Ich glaube, der gehört in die CNPS 9xxx Familie. Vollkupferteil?
 Egal welchen du da rauspickst (vergleich mal die Bilder mir dem Kühler), sind die für die jeweiligen CPUs 
 und alle Lüftergeschwindigkeiten freigegeben.
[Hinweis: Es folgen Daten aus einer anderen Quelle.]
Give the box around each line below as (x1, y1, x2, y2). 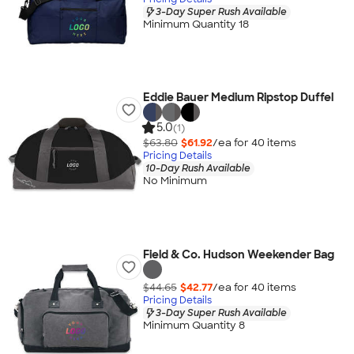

 Aber soo dolle heiß werden die CPUs eh nicht mehr. Hab nen alten Zalman CNPS 7000b-Cu. Auf höchster
 Geschwindigkeit ist der laut wie eine Turbine. Echt unbrauchbar. Im Silent Mode hält er einen Q9550 auf 39°C/59°C.
 Also akzeptabel.


----------



## DonBarcal (8. März 2010)

Stimmt. Die sind alle freigegeben. Hab übrigens rausgefunden, dass es der CNPS9500 AM2 ist. 

 Danke für deine Antwort!


----------